A code generator for pydantic models based on the schema.org vocabulary.

Notifications You must be signed in to change notification settings

kklingenberg/schemaorg-pydantic

Repository files navigation

schemaorg-pydantic

This is a docker image which generates a python source file with pydantic models which follow schema.org types.

How to use

Check the help page:

docker run --rm plotter/schemaorg-pydantic --help

Which should give you something like this:

Usage: generate.py [OPTIONS] MODELS...

  Generates a single python source file with pydantic models representing
  schema.org models.

Arguments:
  MODELS...  List of models to target for generation. The tree will be pruned
             for these models. Specify 'all' to export all schema.org models.
             [required]


Options:
  --greedy                        Whether to gulp the model tree recursively,
                                  meaning models will be gathered from the
                                  field specification in other models.
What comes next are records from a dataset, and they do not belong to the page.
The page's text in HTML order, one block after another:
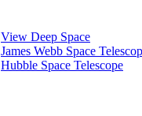
View Deep Space
James Webb Space
Hubble Space Telescope
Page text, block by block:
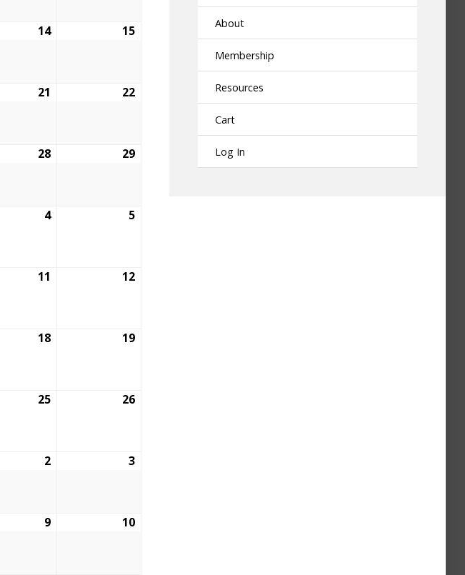
14 15
21 22
28 29
4 5
11 12
18 19
25 26
2 3
9 10
About
Membership
Resources
Cart
Log In
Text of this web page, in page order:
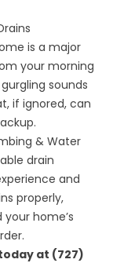
is a major
your morning
sounds
if ignored, can
& Water
drain
and
properly,
home’s
at (727)
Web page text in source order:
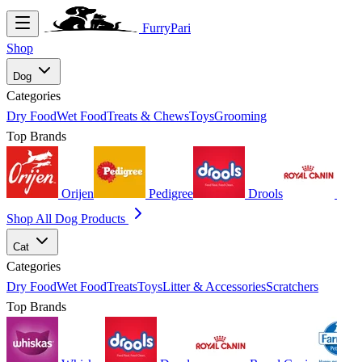
FurryPari
Shop
Dog
Categories
Dry FoodWet FoodTreats & ChewsToysGrooming
Top Brands
Orijen Pedigree Drools
Shop All Dog Products
Cat
Categories
Dry FoodWet FoodTreatsToysLitter & AccessoriesScratchers
Top Brands
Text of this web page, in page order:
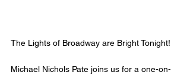
The Lights of Broadway are Bright Tonight!
Michael Nichols Pate joins us for a one-on-
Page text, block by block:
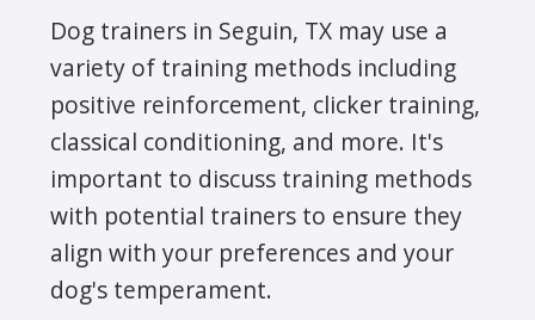
Dog trainers in Seguin, TX may use a
variety of training methods including
positive reinforcement, clicker training,
classical conditioning, and more. It's
important to discuss training methods
with potential trainers to ensure they
align with your preferences and your
dog's temperament.
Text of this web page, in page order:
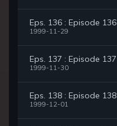
Eps. 136 : Episode 136
1999-11-29
Eps. 137 : Episode 137
1999-11-30
Eps. 138 : Episode 138
1999-12-01
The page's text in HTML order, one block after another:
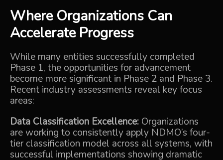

This
                                  option does nothing if the 'all' wildcard is
                                  used (since the whole graph will be
                                  included).  [default: False]
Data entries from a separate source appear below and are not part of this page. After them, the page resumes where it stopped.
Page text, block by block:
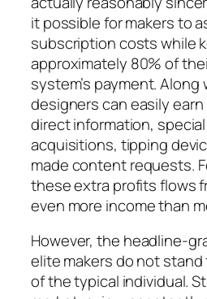
it possible for makers to
subscription costs while
approximately 80% of
system’s payment.
designers can easily
direct information,
acquisitions, tipping
made content requests.
these extra profits flows
even more income than
However, the headline-
elite makers do not
of the typical individual.

  --skip-black                    Disable formatting through black. The
                                  generated output will be considerably
                                  uglier, but it'll be generated faster.
                                  [default: False]

  --install-completion [bash|zsh|fish|powershell|pwsh]
                                  Install completion for the specified shell.
  --show-completion [bash|zsh|fish|powershell|pwsh]
                                  Show completion for the specified shell, to
                                  copy it or customize the installation.
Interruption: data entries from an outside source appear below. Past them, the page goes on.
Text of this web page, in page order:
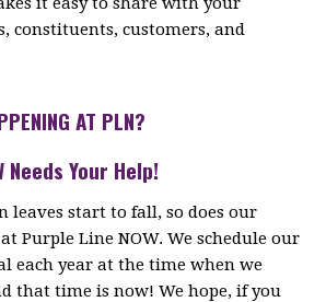
constituents, customers, and
AT PLN?
Needs Your Help!
leaves start to fall, so does our
Purple Line NOW. We schedule our
each year at the time when we
that time is now! We hope, if you
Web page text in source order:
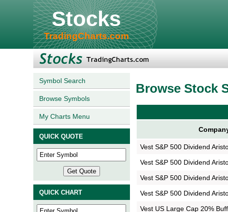
Stocks
TradingCharts.com
Symbol Search
Browse Symbols
My Charts Menu
QUICK QUOTE
QUICK CHART
Browse Stock
Vest S&P 500 Dividend
Vest S&P 500 Dividend
Vest S&P 500 Dividend
Vest S&P 500 Dividend
Vest US Large Cap 20%

  --help                          Show this message and exit.

Examples

To generate a source file for models Product and Brand:

docker run --rm plotter/schemaorg-pydantic Product Brand > models.py

To generate a source file for those same models, but also pulling all dependent models as well:

docker run --rm plotter/schemaorg-pydantic --greedy Product Brand > greedy_models.py
# The generated file's size is 2.2M !

To generate a source file for all of the models possibly contained within the schema.org vocabulary:

docker run --rm plotter/schemaorg-pydantic all > all_models.py
# The generated file's size is 16M !!!

Answers to imaginary questions

Is it any good?

Pydantic is excellent. This thing, I'll need to test for a while and see. It'll probably come down to manually editing the generated source files and then pondering whether doing it all manually was more sensible in the end.

Is there something similar to this that's more mature?

Yes. If you're interested in schema.org, there's openschemas' schemaorg library. It doesn't generate pydantic models, but does many wonderful things like custom schema generation. Plus, it should be simple to create pydantic models from Schema objects through pydantic's create_model function.

If you're more interested in simply encoding models externally and generating pydantic source files, then there's datamodel-code-generator.

What's with the weird locals().update() thing at the end of each model?

This is simply a means to disambiguate models, inspired by JSON-LD's type markers. The reason it's written horrendously like that is because pydantic's aliases didn't quite work on the disambiguation part (I don't know why), and I really wanted a field named @type, which isn't a valid python variable name. Hence the local namespace injection and not simply a:

type_: Literal["Thing"] = Field("Thing", alias="@type", const="Thing")

I tried that, but it didn't pass the disambiguation tests.

Why generate source code through string templates?

It's just easier to do than AST assembly. Plus, the ast.unparse() doesn't quite generate readable code.